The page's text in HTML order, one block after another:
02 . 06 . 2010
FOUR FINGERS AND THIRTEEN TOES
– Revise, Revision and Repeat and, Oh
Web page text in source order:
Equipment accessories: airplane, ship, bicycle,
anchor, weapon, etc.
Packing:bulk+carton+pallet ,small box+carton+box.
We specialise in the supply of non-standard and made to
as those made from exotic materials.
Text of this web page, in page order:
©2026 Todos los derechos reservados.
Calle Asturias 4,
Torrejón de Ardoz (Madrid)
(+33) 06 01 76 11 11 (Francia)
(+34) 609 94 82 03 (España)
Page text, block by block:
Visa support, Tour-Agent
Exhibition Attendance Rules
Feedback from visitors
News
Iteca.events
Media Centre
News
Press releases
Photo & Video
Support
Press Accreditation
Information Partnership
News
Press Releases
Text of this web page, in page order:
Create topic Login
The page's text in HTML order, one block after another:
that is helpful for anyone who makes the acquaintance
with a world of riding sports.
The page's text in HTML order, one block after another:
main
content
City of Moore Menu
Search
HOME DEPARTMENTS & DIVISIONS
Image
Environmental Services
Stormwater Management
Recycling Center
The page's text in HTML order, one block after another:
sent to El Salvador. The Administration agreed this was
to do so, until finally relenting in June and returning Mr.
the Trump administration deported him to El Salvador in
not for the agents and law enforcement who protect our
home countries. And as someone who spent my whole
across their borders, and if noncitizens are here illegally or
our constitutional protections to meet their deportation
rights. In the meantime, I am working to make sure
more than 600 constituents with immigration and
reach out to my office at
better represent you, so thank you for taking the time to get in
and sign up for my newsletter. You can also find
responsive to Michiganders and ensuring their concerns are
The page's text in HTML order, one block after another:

REQUIRED ACTION
Type out the whole listing above again, exactly as it stands.

YOUR SOLUTION
The page's text in HTML order, one block after another:
02 . 06 . 2010
FOUR FINGERS AND THIRTEEN TOES
– Revise, Revision and Repeat and, Oh
Web page text in source order:
Equipment accessories: airplane, ship, bicycle,
anchor, weapon, etc.
Packing:bulk+carton+pallet ,small box+carton+box.
We specialise in the supply of non-standard and made to
as those made from exotic materials.
Text of this web page, in page order:
©2026 Todos los derechos reservados.
Calle Asturias 4,
Torrejón de Ardoz (Madrid)
(+33) 06 01 76 11 11 (Francia)
(+34) 609 94 82 03 (España)
Page text, block by block:
Visa support, Tour-Agent
Exhibition Attendance Rules
Feedback from visitors
News
Iteca.events
Media Centre
News
Press releases
Photo & Video
Support
Press Accreditation
Information Partnership
News
Press Releases
Text of this web page, in page order:
Create topic Login
The page's text in HTML order, one block after another:
that is helpful for anyone who makes the acquaintance
with a world of riding sports.
The page's text in HTML order, one block after another:
main
content
City of Moore Menu
Search
HOME DEPARTMENTS & DIVISIONS
Image
Environmental Services
Stormwater Management
Recycling Center
The page's text in HTML order, one block after another:
sent to El Salvador. The Administration agreed this was
to do so, until finally relenting in June and returning Mr.
the Trump administration deported him to El Salvador in
not for the agents and law enforcement who protect our
home countries. And as someone who spent my whole
across their borders, and if noncitizens are here illegally or
our constitutional protections to meet their deportation
rights. In the meantime, I am working to make sure
more than 600 constituents with immigration and
reach out to my office at
better represent you, so thank you for taking the time to get in
and sign up for my newsletter. You can also find
responsive to Michiganders and ensuring their concerns are
The page's text in HTML order, one block after another:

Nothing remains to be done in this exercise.